It sounds strange that Angel Trumpet 3D printed jet engine is one of the side projects, but it is. GE Aviation has side projects. Side projects are cool and a cool example of it is 3D print working jet engine. A team of the engineers and machinists, engineers 3D-printed a backpack-size engine at GE Aviation's Additive Development Center near Cincinnati. They built this great engine over the course of a few years to test out what Additive Manufacturing can really do when pushed, and also to have a great side project to work on.
They wanted to see if they could build a little engine that runs almost entirely out of additive manufacturing parts,” according to one of their engineers.
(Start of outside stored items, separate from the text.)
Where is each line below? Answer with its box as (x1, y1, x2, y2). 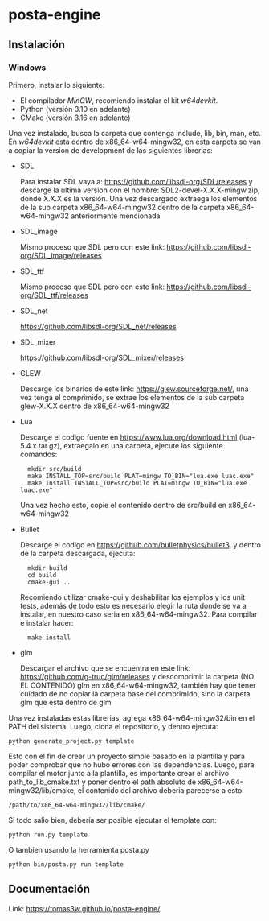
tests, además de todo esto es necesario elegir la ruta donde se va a (19, 601, 247, 610)
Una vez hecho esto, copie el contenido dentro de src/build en (19, 500, 227, 510)
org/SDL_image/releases (19, 250, 102, 260)
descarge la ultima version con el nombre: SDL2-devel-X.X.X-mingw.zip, (19, 185, 260, 195)
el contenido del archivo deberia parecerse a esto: (77, 785, 245, 795)
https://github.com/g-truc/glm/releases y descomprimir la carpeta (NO (19, 671, 255, 681)
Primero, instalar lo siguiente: (8, 80, 105, 89)
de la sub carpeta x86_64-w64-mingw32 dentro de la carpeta (19, 202, 226, 212)
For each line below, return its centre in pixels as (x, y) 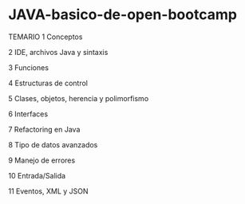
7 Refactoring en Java (44, 129)
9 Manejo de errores (42, 160)
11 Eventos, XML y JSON (49, 191)
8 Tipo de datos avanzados (53, 144)
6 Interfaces (28, 114)
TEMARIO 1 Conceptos (45, 37)
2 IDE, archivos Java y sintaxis (58, 52)
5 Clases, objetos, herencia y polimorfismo (79, 98)
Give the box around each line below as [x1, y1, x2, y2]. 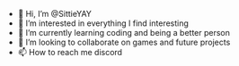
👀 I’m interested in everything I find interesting [17, 18, 189, 29]
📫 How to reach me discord [17, 47, 123, 57]
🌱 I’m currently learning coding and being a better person [17, 28, 231, 37]
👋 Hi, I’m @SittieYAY [17, 9, 93, 19]
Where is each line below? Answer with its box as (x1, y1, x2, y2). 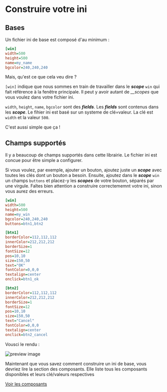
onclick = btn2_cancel (5, 332, 48, 337)
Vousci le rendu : (5, 341, 40, 347)
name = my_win (5, 211, 30, 217)
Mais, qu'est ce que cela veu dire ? (5, 74, 77, 80)
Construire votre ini (5, 3, 87, 15)
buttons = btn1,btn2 (5, 221, 43, 226)
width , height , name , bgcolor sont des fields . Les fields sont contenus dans (5, 104, 159, 110)
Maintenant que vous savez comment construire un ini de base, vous (5, 360, 147, 366)
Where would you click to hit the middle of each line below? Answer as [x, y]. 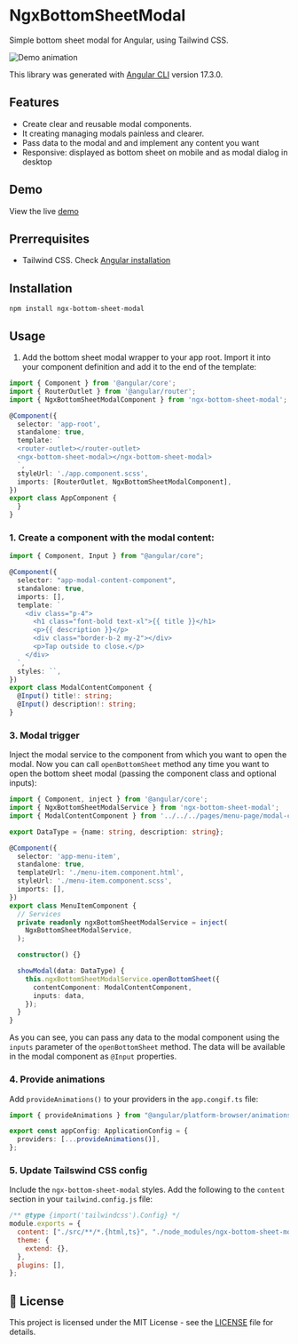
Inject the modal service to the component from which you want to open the [148, 755]
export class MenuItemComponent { [73, 906]
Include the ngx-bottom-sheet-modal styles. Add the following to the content [147, 1190]
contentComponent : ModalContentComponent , [112, 988]
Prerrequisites [50, 239]
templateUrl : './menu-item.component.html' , [101, 873]
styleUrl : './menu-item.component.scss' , [95, 881]
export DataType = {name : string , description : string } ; [117, 832]
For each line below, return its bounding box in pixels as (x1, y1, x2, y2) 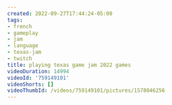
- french (7, 23, 32, 30)
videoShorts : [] (7, 81, 54, 88)
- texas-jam (7, 49, 41, 56)
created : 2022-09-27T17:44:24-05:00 (7, 10, 113, 17)
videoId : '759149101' (7, 74, 70, 82)
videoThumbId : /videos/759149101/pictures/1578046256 (7, 87, 166, 94)
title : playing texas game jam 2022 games (7, 61, 131, 68)
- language (7, 42, 39, 49)
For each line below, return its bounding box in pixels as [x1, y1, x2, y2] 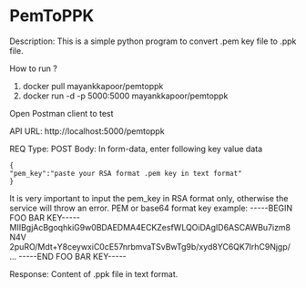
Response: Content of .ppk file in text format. [9, 268, 178, 279]
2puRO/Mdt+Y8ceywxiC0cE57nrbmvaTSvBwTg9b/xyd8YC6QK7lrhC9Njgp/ [9, 241, 291, 252]
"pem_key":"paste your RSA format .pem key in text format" [9, 169, 243, 178]
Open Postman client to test [9, 108, 114, 118]
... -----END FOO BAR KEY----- [9, 251, 127, 262]
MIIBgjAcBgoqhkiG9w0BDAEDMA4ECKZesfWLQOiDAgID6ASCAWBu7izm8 [9, 221, 291, 232]
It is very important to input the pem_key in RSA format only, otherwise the [9, 192, 289, 203]
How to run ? [9, 63, 57, 74]
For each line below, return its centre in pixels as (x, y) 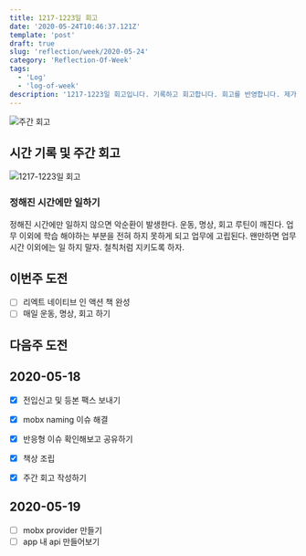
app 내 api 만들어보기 (61, 541)
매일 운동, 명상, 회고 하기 (67, 314)
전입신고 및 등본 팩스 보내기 (72, 400)
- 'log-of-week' (48, 86)
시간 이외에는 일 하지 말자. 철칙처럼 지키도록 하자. (97, 247)
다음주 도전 (39, 345)
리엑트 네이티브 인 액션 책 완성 (76, 302)
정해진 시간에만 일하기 (55, 203)
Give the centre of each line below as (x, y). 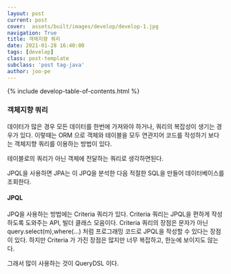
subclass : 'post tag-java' (46, 65)
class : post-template (38, 59)
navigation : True (32, 33)
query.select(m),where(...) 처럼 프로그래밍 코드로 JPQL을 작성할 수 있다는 (108, 231)
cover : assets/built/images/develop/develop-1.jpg (83, 26)
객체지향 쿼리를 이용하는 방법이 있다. (63, 144)
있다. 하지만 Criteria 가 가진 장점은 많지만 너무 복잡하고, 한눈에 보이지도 (110, 240)
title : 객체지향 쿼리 (34, 39)
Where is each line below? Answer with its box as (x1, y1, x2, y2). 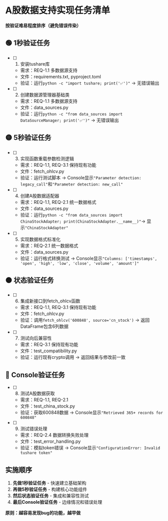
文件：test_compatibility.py (20, 348, 77, 354)
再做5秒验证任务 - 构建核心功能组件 (12, 486, 88, 492)
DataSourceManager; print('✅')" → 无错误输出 (20, 117, 119, 123)
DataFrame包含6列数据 (20, 323, 69, 329)
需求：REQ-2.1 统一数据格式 (20, 242, 78, 249)
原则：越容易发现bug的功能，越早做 (5, 510, 81, 516)
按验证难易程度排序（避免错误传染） (5, 22, 81, 28)
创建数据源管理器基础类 (20, 91, 70, 98)
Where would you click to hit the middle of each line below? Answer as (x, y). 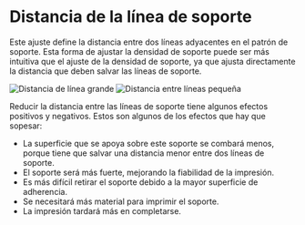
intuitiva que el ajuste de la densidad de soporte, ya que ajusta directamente (152, 61)
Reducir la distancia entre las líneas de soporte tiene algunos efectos (139, 106)
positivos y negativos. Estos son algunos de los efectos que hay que (137, 116)
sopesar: (26, 126)
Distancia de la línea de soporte (131, 17)
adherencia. (45, 191)
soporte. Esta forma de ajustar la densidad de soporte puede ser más (140, 51)
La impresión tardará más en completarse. (102, 210)
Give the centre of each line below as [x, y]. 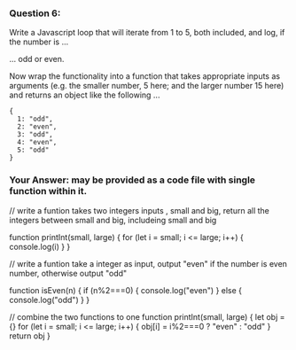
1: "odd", [35, 119]
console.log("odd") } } [50, 299]
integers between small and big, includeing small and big [113, 220]
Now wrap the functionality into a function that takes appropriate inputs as [145, 76]
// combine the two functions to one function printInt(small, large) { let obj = [147, 316]
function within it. [48, 191]
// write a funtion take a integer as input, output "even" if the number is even [148, 263]
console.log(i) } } [40, 246]
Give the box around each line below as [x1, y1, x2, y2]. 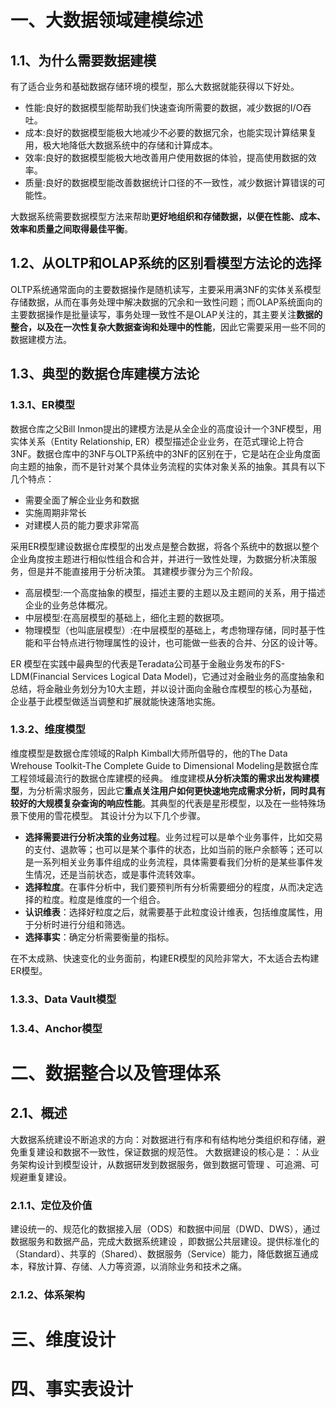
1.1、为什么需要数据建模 [10, 52, 157, 69]
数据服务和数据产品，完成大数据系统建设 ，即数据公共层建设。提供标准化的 [10, 1235, 320, 1247]
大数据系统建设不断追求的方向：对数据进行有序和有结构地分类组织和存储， [10, 1133, 317, 1145]
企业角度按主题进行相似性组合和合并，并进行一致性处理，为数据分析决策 [10, 552, 308, 565]
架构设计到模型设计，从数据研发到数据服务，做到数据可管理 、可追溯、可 [18, 1158, 320, 1170]
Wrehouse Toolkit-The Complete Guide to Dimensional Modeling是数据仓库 [10, 759, 319, 771]
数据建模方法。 [10, 333, 72, 345]
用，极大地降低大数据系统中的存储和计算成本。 [24, 139, 218, 151]
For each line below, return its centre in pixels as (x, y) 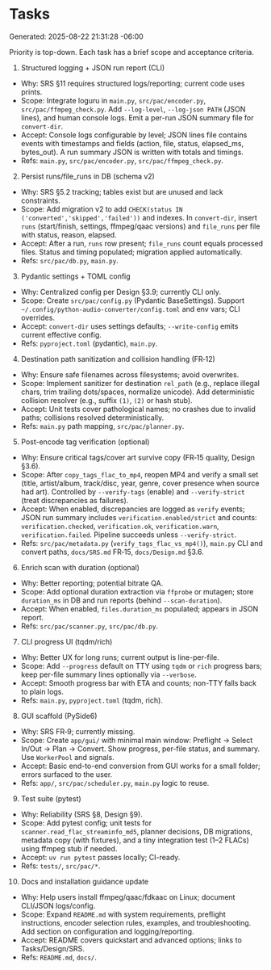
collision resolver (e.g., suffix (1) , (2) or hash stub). (106, 400)
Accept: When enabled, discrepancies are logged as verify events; (133, 509)
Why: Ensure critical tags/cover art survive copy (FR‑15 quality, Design (138, 457)
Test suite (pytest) (51, 798)
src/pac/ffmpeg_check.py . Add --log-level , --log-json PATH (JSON (133, 109)
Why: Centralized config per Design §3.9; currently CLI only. (121, 292)
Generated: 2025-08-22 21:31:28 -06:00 (76, 36)
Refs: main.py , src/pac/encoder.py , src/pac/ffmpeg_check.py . (122, 160)
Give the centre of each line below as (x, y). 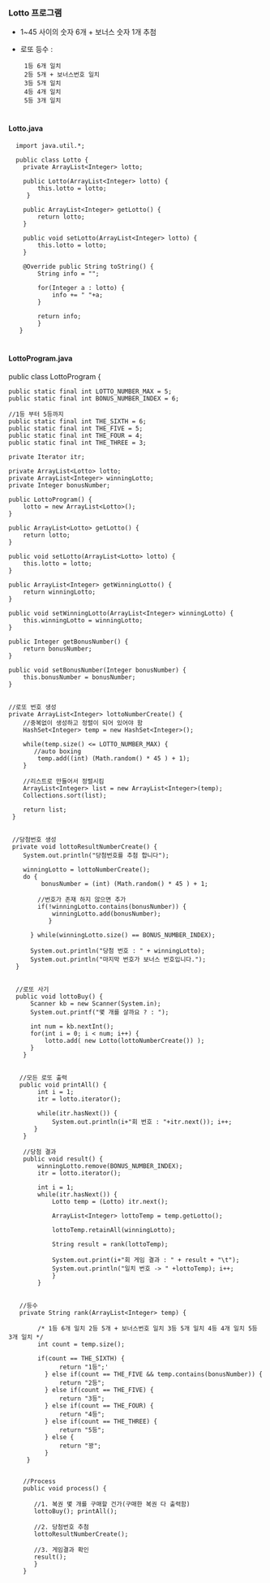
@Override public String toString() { (88, 267)
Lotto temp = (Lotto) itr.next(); (110, 1201)
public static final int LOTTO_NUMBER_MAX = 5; (90, 391)
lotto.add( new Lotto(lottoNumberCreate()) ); (124, 1040)
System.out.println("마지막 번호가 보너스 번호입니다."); (118, 959)
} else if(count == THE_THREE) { (101, 1421)
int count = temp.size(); (81, 1344)
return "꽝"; (80, 1446)
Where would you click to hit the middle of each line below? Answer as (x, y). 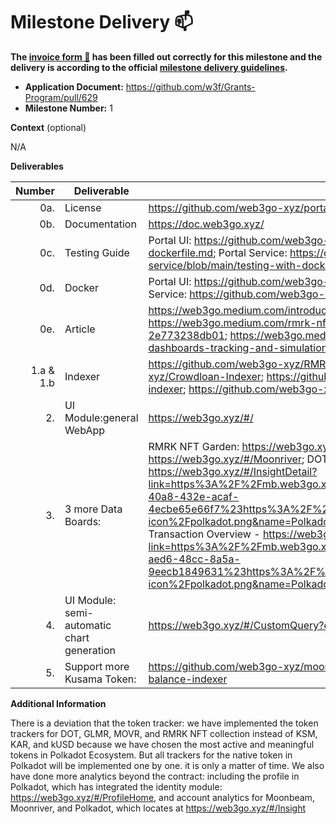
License (83, 207)
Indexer (82, 376)
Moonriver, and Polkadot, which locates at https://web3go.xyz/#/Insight (158, 808)
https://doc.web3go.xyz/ (206, 224)
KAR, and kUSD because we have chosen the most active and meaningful (162, 744)
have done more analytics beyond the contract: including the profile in (155, 776)
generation (90, 650)
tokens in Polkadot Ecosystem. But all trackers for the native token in (151, 755)
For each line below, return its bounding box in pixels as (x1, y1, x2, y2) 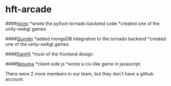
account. (5, 76, 24, 82)
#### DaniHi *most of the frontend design (5, 51, 93, 57)
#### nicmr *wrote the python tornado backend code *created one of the (5, 20, 160, 26)
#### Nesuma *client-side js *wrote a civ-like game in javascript (5, 61, 141, 67)
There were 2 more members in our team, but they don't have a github (5, 70, 154, 77)
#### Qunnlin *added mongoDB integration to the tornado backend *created (5, 36, 166, 42)
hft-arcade (5, 4, 52, 15)
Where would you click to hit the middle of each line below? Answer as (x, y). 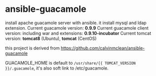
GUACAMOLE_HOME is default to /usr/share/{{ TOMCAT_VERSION (70, 63)
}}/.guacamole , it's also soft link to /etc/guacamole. (57, 68)
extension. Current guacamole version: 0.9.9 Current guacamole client (77, 28)
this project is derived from (32, 48)
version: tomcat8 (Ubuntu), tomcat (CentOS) (51, 38)
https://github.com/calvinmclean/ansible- (103, 48)
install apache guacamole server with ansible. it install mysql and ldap (76, 23)
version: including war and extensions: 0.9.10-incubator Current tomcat (78, 33)
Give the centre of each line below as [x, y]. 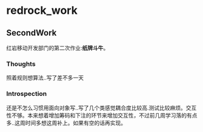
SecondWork [32, 33]
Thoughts [21, 64]
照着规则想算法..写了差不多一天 [45, 78]
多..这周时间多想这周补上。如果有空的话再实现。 [66, 123]
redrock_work [42, 11]
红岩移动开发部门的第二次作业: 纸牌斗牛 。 [58, 48]
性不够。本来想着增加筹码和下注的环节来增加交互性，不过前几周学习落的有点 [102, 115]
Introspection [27, 94]
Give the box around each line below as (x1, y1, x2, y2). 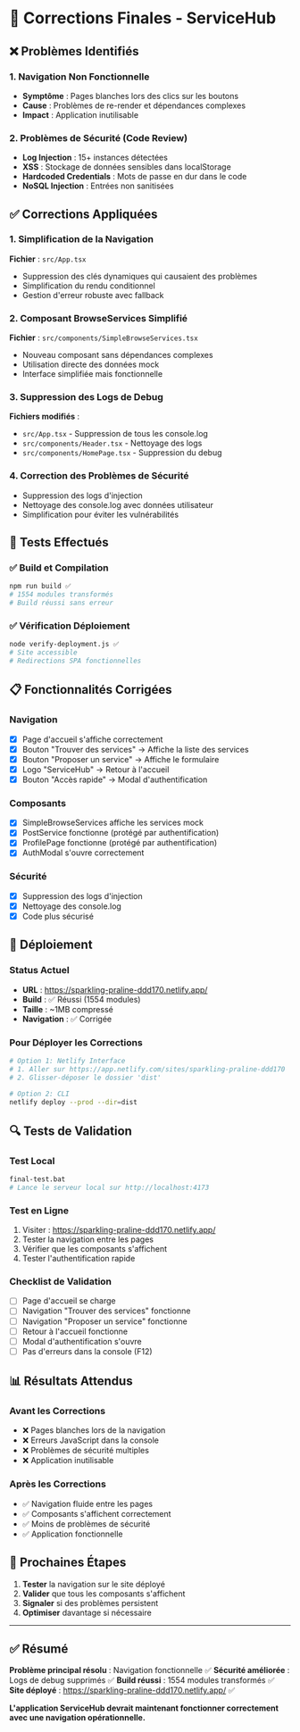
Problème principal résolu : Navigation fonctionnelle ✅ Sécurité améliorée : (9, 1665, 290, 1676)
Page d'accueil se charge (21, 1295, 116, 1306)
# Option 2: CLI (9, 1089, 70, 1098)
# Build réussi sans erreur (9, 598, 114, 608)
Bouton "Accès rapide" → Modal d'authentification (21, 774, 208, 785)
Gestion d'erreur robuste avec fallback (21, 289, 164, 300)
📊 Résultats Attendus (9, 1374, 133, 1389)
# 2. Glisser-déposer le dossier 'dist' (9, 1073, 162, 1082)
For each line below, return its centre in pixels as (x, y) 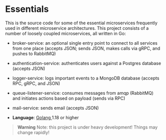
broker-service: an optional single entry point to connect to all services (85, 43)
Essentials (27, 9)
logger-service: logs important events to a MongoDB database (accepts (86, 78)
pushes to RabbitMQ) (34, 54)
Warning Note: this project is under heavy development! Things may (87, 127)
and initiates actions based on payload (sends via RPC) (69, 98)
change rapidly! (33, 132)
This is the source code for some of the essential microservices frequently (81, 23)
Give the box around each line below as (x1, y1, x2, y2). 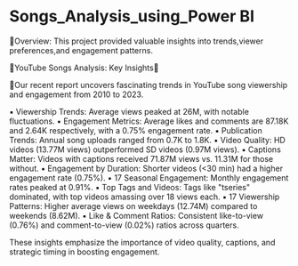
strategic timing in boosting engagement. (9, 246, 160, 257)
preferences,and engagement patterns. (9, 44, 154, 55)
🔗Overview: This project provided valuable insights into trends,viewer (9, 36, 264, 46)
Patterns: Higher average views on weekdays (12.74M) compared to (9, 200, 258, 211)
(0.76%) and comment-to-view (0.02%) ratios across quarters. (9, 220, 239, 230)
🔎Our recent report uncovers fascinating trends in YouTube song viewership (9, 79, 288, 90)
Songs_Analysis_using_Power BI (9, 6, 255, 27)
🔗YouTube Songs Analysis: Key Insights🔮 (9, 62, 159, 73)
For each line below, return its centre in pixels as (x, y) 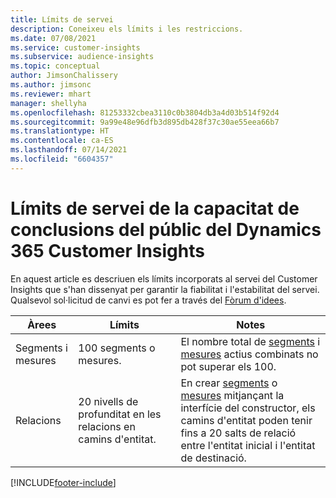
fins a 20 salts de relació (238, 433)
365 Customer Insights (107, 250)
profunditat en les (120, 414)
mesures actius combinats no (249, 354)
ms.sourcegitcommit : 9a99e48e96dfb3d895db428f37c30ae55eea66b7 (145, 122)
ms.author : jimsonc (51, 85)
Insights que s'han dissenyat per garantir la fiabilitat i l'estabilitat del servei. (165, 289)
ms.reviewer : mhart (51, 94)
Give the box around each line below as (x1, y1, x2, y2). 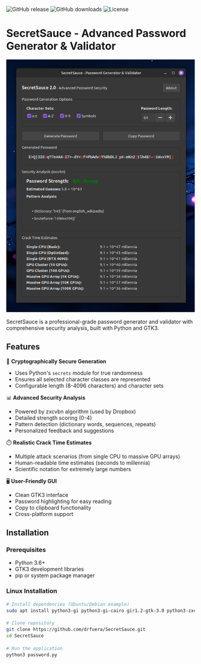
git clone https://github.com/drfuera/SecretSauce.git (6, 626, 146, 633)
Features (6, 342, 40, 352)
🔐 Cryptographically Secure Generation (6, 357, 106, 365)
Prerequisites (6, 545, 46, 554)
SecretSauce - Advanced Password (6, 27, 187, 40)
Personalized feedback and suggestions (14, 427, 114, 434)
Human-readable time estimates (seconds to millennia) (14, 459, 151, 466)
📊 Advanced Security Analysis (6, 394, 86, 401)
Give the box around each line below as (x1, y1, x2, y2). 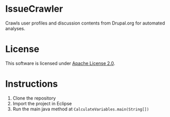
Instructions (5, 78, 58, 90)
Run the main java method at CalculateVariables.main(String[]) (12, 106, 149, 112)
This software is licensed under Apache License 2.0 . (5, 60, 116, 66)
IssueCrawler (5, 3, 63, 15)
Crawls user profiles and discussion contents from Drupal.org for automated (5, 20, 165, 26)
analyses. (5, 25, 25, 31)
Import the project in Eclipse (12, 100, 72, 106)
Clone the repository (12, 95, 56, 101)
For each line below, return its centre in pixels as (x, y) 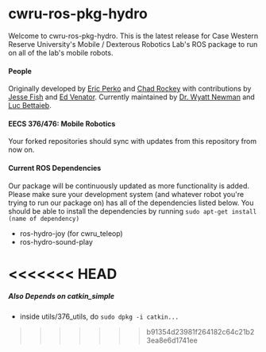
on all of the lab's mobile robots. (61, 52)
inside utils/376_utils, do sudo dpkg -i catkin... (99, 316)
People (20, 71)
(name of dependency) (44, 219)
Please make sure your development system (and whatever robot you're (126, 194)
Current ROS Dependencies (55, 168)
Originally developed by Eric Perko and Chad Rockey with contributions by (130, 89)
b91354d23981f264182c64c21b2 (200, 331)
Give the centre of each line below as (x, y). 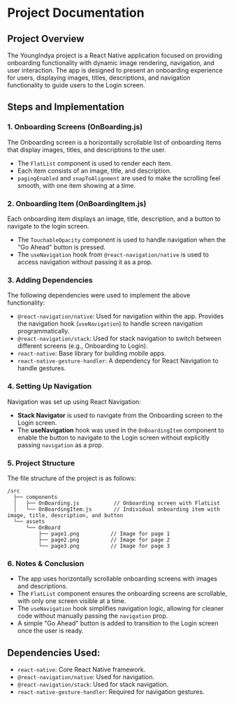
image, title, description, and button (65, 515)
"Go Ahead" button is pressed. (61, 247)
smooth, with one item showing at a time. (76, 185)
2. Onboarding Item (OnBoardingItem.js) (77, 203)
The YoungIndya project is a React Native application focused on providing (115, 55)
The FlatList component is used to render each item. (95, 163)
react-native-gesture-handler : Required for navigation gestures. (111, 691)
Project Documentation (76, 13)
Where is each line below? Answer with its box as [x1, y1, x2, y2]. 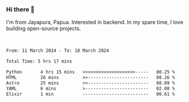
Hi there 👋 [6, 5, 35, 14]
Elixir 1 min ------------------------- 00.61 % [6, 91, 175, 97]
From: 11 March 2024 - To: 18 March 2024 [6, 48, 110, 54]
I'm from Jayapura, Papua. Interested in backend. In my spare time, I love [6, 19, 184, 26]
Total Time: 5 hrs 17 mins [6, 58, 72, 64]
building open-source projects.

This was a fun side project, he added. It's not quite as complex as a commercial aircraft engine, in every sense. But, the thing which was a bit too complicated is to build into this working model. Alternatively, they analyzed an engine for remote control model airplanes and customized it for 3D printing. Score another victory for the team that's already developed an AM fuel nozzle for inclusion in the CFM LEAP jet engine for commercial single-aisle aircraft, which is being tested right now. The FAA recently approved the first 3D-printed component (T25 sensor housing) for a version of the GE90 jet engine. GE is currently retrofitting the component onto 400 existing aircraft.
When talked to Matt Benvie, spokesman for GE Aviation, he says, “There are really a lot of benefits to building things through additive’’. Moreover, he said, “You get speed because there is less need for tooling and you go right from a model or idea to making a part. You can also get geometries that just can’t be made any other way.” They then proceeded to blast it to 33,000 RPM.